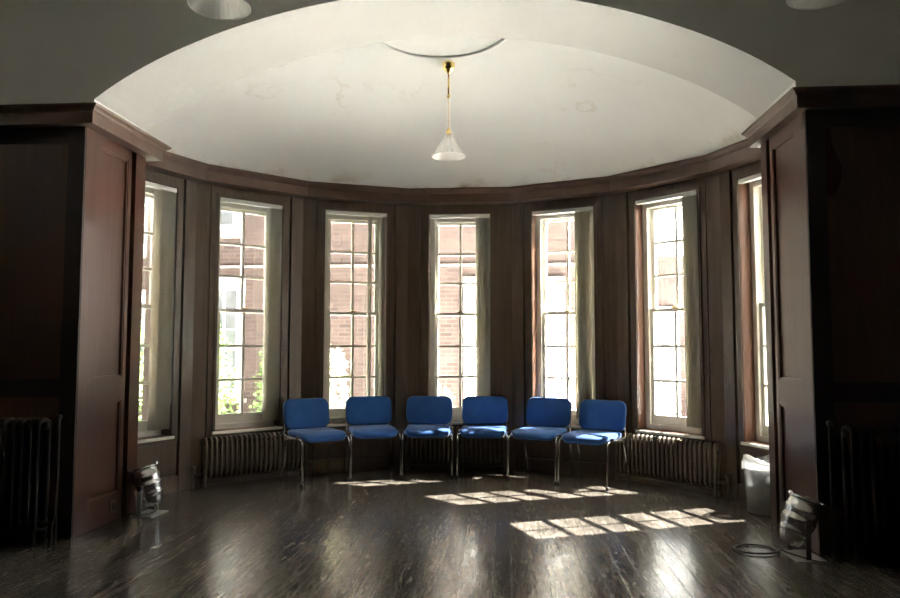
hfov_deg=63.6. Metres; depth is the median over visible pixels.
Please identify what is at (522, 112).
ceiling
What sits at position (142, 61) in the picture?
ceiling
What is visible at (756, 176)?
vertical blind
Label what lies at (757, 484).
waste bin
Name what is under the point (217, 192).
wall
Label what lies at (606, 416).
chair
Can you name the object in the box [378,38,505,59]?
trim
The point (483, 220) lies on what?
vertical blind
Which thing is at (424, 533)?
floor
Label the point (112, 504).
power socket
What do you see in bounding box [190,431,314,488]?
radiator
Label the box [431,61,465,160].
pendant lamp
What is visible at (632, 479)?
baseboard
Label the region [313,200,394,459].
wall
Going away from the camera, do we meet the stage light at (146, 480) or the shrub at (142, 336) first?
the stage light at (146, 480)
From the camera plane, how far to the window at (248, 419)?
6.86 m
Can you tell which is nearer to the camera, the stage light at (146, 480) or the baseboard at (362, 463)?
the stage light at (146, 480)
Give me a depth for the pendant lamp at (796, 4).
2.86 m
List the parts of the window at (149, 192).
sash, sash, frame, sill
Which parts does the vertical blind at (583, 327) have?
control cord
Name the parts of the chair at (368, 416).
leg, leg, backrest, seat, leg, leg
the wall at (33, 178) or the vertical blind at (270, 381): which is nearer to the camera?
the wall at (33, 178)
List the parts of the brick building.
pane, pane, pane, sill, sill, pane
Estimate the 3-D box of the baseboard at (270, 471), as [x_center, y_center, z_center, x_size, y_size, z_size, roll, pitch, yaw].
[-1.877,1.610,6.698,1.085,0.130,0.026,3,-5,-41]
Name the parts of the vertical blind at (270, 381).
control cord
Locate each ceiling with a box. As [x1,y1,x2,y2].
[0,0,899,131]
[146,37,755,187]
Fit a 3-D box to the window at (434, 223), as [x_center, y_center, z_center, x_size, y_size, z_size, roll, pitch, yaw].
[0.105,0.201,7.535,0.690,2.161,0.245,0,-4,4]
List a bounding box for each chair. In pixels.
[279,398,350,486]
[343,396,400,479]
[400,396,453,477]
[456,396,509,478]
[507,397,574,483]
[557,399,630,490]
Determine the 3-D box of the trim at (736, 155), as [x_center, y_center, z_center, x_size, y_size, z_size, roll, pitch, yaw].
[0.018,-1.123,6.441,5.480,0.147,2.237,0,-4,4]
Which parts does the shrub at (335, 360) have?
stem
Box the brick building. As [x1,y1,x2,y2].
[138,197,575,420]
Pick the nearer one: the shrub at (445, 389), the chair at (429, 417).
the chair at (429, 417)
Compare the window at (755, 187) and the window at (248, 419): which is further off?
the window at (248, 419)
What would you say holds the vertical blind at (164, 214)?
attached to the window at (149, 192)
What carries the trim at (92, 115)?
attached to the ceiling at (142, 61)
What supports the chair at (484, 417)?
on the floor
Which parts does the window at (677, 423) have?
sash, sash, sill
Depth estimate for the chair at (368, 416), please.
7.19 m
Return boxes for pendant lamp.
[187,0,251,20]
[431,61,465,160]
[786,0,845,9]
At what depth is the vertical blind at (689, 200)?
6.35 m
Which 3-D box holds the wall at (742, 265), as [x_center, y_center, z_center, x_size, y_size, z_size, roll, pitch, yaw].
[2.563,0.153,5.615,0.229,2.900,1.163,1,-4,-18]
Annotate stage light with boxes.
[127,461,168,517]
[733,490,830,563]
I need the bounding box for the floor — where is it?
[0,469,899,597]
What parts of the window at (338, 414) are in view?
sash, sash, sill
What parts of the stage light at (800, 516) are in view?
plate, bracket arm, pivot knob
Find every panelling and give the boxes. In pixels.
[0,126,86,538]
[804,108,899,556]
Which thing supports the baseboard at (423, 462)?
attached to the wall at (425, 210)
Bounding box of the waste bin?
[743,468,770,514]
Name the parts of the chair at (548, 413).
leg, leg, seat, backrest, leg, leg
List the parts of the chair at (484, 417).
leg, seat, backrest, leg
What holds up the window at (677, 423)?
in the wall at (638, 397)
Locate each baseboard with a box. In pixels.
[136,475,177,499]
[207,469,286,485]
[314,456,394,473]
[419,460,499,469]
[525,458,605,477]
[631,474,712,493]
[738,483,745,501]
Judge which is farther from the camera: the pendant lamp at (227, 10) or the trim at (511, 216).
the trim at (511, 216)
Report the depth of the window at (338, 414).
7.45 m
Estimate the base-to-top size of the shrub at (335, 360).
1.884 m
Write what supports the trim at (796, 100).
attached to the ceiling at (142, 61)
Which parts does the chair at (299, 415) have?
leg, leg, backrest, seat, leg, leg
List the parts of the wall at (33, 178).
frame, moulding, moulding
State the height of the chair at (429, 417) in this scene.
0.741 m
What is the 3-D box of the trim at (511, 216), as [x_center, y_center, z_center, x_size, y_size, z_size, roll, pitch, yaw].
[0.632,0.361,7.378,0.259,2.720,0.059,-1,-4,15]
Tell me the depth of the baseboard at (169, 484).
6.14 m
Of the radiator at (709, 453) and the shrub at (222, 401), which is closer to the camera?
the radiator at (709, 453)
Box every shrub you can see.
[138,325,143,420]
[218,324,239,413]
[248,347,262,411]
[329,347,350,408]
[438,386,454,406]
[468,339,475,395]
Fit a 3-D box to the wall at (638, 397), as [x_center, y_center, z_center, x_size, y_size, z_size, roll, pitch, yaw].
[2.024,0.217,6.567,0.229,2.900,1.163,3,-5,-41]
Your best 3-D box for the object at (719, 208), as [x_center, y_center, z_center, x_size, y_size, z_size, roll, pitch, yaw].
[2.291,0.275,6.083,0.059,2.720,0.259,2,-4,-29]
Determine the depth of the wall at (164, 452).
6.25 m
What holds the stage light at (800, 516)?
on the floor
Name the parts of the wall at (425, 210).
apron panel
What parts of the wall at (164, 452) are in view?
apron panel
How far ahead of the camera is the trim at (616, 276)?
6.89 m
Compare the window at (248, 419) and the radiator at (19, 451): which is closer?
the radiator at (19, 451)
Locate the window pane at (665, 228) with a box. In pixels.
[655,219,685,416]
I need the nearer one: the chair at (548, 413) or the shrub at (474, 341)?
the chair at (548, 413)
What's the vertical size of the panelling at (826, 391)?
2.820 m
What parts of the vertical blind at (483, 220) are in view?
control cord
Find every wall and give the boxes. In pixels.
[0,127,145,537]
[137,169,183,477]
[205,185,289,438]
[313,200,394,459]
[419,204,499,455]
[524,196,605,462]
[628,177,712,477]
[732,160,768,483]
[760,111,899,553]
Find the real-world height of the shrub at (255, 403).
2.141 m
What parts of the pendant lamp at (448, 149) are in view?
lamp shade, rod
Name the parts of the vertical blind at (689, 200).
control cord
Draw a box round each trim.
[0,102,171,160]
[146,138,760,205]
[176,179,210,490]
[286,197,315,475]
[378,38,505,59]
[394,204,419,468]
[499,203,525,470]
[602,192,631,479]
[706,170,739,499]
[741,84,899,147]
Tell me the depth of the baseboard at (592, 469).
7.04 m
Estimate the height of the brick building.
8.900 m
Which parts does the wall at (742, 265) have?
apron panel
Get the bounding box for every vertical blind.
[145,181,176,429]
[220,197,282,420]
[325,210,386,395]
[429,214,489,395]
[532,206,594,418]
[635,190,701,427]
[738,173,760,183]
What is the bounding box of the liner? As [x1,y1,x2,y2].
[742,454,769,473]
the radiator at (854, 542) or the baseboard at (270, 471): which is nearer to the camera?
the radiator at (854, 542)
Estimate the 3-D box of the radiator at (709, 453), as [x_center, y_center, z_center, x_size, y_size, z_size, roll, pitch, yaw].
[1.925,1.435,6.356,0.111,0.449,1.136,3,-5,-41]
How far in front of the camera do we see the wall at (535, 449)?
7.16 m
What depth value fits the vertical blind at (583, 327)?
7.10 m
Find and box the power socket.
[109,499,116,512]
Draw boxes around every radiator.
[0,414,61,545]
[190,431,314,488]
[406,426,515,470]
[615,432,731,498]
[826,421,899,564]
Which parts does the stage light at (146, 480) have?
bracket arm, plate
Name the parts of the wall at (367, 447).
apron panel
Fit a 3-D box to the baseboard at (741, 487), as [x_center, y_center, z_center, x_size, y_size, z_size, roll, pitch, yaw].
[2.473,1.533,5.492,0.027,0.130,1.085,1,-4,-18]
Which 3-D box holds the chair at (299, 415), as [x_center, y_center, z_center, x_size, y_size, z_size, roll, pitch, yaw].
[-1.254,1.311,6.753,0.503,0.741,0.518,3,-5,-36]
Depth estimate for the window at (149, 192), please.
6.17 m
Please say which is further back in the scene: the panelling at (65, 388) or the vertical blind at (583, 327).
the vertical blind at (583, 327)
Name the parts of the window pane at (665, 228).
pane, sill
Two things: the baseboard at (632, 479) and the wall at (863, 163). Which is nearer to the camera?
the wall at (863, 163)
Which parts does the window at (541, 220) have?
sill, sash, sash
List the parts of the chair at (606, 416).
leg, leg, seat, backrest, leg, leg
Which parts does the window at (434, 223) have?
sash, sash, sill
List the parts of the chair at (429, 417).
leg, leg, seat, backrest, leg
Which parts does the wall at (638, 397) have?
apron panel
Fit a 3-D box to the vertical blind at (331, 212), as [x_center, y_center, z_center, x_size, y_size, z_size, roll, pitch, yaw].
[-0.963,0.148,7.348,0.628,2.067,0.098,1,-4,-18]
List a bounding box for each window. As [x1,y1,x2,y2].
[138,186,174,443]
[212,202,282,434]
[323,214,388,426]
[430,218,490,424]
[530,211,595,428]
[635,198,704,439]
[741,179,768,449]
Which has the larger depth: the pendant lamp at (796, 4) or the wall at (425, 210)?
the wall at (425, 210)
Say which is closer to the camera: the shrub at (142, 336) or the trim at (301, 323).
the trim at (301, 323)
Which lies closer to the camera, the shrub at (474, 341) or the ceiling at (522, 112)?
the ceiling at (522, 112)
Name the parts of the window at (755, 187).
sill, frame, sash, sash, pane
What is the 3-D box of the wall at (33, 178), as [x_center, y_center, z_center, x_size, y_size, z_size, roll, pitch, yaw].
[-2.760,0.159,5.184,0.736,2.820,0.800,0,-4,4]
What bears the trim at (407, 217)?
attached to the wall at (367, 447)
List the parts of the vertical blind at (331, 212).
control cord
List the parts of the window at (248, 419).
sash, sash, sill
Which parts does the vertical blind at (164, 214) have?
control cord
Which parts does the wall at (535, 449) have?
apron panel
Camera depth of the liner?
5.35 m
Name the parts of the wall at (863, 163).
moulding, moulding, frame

────────────────────

Reproduce exactly the final stretch of the listing, starting at the line that contains "Which parts does the vertical blind at (164, 214)" and ending with the last line.

Which parts does the vertical blind at (164, 214) have?
control cord
Which parts does the wall at (535, 449) have?
apron panel
Camera depth of the liner?
5.35 m
Name the parts of the wall at (863, 163).
moulding, moulding, frame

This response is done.